Los Angeles Dodgers Secure the Championship, However for Hispanic Supporters, It's Complex
For a lifelong Dodgers fan and third-generation Mexican American, the crowning moment of the World Series didn't happen during the tense finale last Saturday, when her squad pulled off multiple death-defying escape act after another before prevailing in extra innings against the Toronto Blue Jays.
It came a game earlier, when two supporting players, Kike Hernández and the Venezuelan infielder, pulled off a thrilling, decisive play that at the same time upended numerous negative stereotypes promoted about Latinos in the past decades.
The moment in itself was breathtaking: the outfielder charged in from the outfield to snag a ball he at first lost in the bright lights, then threw it to the infield to record another, decisive out. Rojas, positioned nearby, received the ball moments before a runner collided with him, sending him to the ground.
This wasn't just a remarkable athletic moment, perhaps the decisive turn in the series in the team's favor after looking for much of the series like the weaker team. To her, it was exhilarating, on multiple levels, a much-required uplift for the community and for Los Angeles after a period of immigration raids, security forces monitoring the streets, and a constant drumbeat of criticism from official sources.
"The players presented this alternative story," said Molina. "The world saw Latinos showing an infectious pride and joy in what they do, being leaders on the team, exhibiting a distinct kind of masculinity.
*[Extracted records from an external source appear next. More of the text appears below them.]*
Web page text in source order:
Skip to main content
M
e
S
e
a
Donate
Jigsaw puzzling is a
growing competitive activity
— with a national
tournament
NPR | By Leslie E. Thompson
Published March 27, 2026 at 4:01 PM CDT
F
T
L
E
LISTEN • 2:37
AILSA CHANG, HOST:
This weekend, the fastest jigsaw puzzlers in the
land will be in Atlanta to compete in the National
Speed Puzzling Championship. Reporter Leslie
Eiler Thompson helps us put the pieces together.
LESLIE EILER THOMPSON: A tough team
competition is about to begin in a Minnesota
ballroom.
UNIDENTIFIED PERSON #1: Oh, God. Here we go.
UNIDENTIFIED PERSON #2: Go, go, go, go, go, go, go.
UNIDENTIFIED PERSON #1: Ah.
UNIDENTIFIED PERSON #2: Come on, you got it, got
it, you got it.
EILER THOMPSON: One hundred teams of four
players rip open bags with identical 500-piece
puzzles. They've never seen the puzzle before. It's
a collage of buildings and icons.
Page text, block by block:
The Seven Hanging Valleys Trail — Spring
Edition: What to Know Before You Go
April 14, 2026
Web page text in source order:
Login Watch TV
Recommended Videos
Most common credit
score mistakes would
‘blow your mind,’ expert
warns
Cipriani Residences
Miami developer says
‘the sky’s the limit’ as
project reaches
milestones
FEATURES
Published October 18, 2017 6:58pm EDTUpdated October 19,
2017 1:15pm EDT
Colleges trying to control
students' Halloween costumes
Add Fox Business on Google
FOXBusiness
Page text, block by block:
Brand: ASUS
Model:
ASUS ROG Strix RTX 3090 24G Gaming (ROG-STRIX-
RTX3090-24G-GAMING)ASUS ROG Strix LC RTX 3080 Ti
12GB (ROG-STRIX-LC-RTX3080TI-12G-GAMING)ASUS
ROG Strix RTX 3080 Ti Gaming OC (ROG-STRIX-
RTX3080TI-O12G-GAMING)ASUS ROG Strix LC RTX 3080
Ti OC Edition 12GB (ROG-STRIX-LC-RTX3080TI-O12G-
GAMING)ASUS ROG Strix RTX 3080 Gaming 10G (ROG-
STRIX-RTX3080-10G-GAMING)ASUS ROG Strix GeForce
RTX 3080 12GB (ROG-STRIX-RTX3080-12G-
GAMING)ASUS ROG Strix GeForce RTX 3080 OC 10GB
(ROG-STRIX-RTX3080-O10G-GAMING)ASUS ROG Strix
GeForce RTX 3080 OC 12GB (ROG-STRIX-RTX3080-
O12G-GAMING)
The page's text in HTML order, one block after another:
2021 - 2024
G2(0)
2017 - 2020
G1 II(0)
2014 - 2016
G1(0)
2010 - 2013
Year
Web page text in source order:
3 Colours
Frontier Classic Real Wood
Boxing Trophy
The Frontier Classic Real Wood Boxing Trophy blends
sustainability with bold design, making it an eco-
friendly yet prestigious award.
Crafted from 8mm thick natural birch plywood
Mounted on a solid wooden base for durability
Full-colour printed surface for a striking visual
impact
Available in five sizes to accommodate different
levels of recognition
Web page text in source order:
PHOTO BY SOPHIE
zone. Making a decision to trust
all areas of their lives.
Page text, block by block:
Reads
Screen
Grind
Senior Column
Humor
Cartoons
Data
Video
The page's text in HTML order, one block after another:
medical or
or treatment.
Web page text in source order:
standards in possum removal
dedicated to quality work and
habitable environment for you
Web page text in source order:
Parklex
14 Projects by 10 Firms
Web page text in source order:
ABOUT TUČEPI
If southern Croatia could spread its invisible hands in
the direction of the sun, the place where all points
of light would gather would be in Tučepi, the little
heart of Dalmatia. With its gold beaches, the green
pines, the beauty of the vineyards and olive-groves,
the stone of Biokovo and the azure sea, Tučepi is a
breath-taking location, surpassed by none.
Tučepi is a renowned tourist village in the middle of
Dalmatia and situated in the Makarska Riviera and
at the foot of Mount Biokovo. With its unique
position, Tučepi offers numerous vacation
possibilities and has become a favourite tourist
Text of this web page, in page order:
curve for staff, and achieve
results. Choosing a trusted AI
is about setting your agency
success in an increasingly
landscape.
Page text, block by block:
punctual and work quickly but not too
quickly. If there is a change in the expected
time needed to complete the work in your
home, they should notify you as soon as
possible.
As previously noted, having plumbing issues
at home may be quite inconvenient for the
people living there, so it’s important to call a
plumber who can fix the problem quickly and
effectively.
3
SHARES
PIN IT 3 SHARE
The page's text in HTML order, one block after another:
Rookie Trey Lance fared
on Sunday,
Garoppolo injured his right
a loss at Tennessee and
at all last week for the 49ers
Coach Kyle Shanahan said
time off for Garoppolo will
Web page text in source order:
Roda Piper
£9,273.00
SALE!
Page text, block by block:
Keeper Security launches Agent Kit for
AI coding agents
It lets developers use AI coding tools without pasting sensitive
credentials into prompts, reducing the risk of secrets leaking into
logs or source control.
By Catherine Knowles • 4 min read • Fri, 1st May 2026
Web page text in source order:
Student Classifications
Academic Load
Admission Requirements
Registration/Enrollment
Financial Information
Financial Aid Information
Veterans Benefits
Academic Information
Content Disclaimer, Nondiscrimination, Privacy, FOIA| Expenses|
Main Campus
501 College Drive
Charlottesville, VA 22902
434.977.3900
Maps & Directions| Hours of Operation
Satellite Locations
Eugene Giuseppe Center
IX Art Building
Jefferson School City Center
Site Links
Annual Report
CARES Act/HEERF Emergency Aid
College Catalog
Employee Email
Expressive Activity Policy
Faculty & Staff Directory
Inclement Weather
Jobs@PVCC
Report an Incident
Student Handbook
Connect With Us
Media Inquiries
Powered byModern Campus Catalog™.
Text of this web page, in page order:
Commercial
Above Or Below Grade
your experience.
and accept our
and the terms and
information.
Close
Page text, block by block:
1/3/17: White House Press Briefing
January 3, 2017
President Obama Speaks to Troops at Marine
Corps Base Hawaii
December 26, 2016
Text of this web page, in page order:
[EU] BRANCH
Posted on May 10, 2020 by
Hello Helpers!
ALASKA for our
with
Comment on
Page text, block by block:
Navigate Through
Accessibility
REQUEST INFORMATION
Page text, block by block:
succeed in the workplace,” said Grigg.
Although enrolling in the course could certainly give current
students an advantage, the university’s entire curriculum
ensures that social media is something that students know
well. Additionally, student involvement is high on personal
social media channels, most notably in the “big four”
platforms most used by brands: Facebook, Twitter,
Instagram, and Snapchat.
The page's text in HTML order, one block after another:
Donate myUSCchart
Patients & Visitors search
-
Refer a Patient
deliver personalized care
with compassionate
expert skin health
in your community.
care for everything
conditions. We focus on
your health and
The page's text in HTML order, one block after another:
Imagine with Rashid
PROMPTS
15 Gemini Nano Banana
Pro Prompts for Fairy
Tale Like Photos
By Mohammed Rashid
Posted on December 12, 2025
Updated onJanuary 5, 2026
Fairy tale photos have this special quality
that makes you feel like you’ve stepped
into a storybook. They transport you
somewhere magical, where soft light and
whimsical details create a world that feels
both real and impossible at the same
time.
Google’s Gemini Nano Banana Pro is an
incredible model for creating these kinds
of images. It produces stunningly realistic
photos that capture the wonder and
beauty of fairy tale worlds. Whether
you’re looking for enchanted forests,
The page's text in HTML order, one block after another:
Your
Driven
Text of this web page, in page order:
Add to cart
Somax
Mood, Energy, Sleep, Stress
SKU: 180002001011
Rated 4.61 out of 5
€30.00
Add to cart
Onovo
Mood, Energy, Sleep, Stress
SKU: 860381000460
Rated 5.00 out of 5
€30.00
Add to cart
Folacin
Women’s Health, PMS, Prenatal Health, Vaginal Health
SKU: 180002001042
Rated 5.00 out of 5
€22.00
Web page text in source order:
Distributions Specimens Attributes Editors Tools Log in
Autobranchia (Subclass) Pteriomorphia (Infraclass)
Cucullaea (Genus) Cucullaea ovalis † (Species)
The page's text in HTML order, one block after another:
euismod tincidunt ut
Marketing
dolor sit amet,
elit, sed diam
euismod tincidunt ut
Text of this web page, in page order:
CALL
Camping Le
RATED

They're bombastic, they're cheering, they're taking off their shirts."
"This represented such a contrast with what we observe on the news – raids, Latinos thrown to the ground and chased down. It's so simple to be demoralized right now."
However, it's entirely simple to be a Dodgers supporter these days – for Molina or for the many of other Latinos who attend faithfully to home games and occupy as many as 50% of the stadium's fifty thousand seats each time.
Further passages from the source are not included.